Catherine McKenna to chair UN panel on climate change progress at corporate, local levels

Catherine McKenna to chair UN panel on climate change progress at corporate, local levels

The head of the United Nations announced the appointment Thursday of an expert panel led by Catherine McKenna, Canada's former environment minister, that will scrutinize whether companies' efforts to curb climate change are credible or mere "greenwashing."

McKenna, who was minister of environment and climate change from 2015 to 2019, will chair the panel.

Recent years have seen an explosion of pledges by businesses — including oil companies — to reduce their greenhouse gas emissions to "net zero" amid consumer expectations that corporations bear part of the burden of cutting pollution. But environmental campaigners say many such plans are at best unclear, at worst designed to make companies look good when actually they are fuelling global warming.

"Governments have the lion's share of responsibility to achieve net-zero emissions by mid-century," United Nations Secretary General Antonio Guterres said.

This is particularly true for the G20 major emerging and industrialized economies that account for 80 per cent of greenhouse gas emissions, he said.

"But we also urgently need every business, investor, city, state and region to walk the talk on their net-zero promises," he said.

Recommendations expected before end of year

The 16-member panel will make recommendations before the end of the year on the standards and definitions for setting net-zero targets, how to measure and verify progress, and ways to translate that into international and national regulations.

In addition to examining net-zero pledges by the private sector, the panel will also scrutinize commitments made by local and regional governments that don't report directly to the UN.

"Each pledge must deliver ambitious, real, immediate reductions in transparent, verifiable way," McKenna said in a social media post Thursday.

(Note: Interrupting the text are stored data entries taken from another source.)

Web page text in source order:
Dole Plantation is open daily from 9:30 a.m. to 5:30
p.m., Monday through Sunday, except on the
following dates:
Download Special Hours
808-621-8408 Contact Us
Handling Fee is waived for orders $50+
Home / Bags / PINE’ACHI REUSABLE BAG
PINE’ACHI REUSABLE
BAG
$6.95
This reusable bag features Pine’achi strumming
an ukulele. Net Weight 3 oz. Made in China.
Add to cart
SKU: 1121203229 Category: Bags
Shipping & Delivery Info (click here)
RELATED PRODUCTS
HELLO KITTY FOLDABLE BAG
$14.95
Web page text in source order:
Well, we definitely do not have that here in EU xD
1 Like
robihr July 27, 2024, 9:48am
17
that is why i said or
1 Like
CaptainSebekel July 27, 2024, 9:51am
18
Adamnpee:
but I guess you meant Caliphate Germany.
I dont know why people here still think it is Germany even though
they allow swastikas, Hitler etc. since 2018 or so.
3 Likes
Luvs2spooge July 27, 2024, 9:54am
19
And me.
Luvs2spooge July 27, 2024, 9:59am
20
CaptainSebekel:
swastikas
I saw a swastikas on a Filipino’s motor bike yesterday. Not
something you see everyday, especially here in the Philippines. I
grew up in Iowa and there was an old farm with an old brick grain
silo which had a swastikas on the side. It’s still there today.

McKenna, 50, represented the Liberal Party in the riding of Ottawa Centre. After a 2019 cabinet shuffle, she served as minister of infrastructure and communities, before deciding to bow out of federal politics ahead of last year's election.

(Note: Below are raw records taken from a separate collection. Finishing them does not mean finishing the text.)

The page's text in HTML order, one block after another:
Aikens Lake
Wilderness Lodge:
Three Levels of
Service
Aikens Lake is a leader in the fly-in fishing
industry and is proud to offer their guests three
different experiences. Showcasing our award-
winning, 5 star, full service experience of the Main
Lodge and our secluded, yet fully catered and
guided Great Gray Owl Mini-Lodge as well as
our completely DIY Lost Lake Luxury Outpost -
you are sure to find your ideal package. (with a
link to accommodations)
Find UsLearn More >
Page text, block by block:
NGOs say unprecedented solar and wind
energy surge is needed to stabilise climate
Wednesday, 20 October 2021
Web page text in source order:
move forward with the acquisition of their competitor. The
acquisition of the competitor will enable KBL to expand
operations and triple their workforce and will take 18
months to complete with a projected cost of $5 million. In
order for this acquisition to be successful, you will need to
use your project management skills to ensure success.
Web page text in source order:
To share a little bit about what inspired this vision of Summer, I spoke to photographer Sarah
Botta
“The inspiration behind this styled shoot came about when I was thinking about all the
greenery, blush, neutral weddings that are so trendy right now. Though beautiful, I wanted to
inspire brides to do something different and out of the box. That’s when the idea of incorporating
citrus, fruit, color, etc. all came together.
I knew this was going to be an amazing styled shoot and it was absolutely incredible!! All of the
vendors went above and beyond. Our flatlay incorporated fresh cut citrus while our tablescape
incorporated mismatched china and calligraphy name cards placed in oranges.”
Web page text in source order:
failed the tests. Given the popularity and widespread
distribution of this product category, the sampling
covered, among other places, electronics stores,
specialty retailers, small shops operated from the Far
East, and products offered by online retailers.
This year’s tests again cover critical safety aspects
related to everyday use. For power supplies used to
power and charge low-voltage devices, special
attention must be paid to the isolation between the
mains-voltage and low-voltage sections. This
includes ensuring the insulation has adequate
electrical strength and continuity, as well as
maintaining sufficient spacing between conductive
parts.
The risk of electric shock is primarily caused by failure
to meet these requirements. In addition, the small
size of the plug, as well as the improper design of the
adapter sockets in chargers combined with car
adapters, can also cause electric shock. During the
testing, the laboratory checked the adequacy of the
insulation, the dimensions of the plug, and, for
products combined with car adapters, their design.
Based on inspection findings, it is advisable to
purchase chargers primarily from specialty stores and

"Like many Canadians in the pandemic, which was really long and hard, I thought about what was really important to me, and it's my kids and it's climate change," she told CBC News last year in explaining that decision.

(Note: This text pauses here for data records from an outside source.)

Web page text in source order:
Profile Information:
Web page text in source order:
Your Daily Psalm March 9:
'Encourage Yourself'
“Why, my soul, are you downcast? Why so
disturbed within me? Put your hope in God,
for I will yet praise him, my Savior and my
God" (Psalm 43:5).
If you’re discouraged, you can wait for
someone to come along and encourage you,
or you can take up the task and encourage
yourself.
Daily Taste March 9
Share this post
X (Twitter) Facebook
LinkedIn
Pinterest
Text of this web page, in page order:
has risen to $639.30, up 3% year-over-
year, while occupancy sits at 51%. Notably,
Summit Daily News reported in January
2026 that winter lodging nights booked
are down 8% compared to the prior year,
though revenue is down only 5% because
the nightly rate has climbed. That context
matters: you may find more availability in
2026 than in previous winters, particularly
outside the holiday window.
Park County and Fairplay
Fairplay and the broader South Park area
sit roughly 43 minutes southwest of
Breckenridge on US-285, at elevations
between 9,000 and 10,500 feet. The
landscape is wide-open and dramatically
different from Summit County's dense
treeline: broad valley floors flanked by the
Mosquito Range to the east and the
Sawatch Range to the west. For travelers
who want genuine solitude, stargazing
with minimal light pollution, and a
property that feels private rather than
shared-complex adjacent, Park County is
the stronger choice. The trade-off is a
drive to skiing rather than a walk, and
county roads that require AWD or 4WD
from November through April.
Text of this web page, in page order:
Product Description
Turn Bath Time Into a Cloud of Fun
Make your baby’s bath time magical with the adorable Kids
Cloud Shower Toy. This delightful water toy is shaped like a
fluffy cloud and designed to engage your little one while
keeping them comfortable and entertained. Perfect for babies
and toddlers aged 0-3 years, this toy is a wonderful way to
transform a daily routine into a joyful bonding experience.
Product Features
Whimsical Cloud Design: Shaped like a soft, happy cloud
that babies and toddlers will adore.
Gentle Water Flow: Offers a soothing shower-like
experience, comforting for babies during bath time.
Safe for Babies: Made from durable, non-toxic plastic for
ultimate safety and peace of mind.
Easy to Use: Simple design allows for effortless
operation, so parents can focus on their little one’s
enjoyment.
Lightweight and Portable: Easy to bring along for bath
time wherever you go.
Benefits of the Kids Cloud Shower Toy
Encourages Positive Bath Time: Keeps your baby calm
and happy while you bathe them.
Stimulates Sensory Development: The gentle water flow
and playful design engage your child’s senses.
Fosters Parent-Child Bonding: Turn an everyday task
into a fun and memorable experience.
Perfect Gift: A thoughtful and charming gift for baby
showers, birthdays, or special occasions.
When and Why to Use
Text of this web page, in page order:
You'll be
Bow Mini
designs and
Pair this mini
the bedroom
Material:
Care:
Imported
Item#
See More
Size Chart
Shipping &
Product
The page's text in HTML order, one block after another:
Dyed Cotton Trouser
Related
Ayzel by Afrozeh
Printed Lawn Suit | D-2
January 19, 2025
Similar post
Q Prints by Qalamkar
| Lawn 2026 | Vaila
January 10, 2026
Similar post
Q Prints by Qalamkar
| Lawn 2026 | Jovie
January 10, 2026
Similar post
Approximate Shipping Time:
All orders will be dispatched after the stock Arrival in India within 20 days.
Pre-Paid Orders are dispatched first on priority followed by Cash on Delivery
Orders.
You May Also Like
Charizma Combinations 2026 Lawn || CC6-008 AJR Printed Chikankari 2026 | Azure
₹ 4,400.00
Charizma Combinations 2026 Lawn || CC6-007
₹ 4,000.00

LISTEN: McKenna talks climate change with CBC's Front Burner prior to 2021 election: Front Burner24:43Have the Liberals met the climate change moment?
The Liberal government has been criticized for not acting substantially enough on the climate crisis. Former environment and current Infrastructure Minister Catherine McKenna defends her party’s actions on the issue, and explains why she believes Canada is on track to meet its emission targets. 24:43

She's frequently spoken about how bold climate commitments from businesses with deadlines years into the future need to be matched with detailed plans and specific targets along the way.

"We need to drive trillions of dollars from the private sector to help build the infrastructure we need, low-carbon infrastructure," she said in the same interview.

McKenna has worked with the UN before, serving as negotiator on a mission in East Timor prior to entering electoral politics.

New IPCC report out next week

A recent report by the UN Intergovernmental Panel on Climate Change found that more than three billion people worldwide are already at risk from global warming.

The panel will publish another report early next week that is expected to confirm that the world is not on track to meet the goal of capping temperature rise at 1.5 degrees C by the end of the century, which was laid down in the 2015 Paris climate accord.

"If we don't see significant and sustained emissions reductions this decade, the window of opportunity to keep 1.5 alive will be closed — forever," said Guterres. "And that will be disaster for everyone."

The UN panel also includes Mary Nichols, former California Natural Resources secretary, who helped spearhead that state's leading work in the U.S. on setting fuel economy standards for automobiles. Other names include prominent Australian climate scientist Bill Hare, South Africa-based sustainable finance expert Malango Mughogho and the former long-time governor of the People's Bank of China, Zhou Xiaochuan.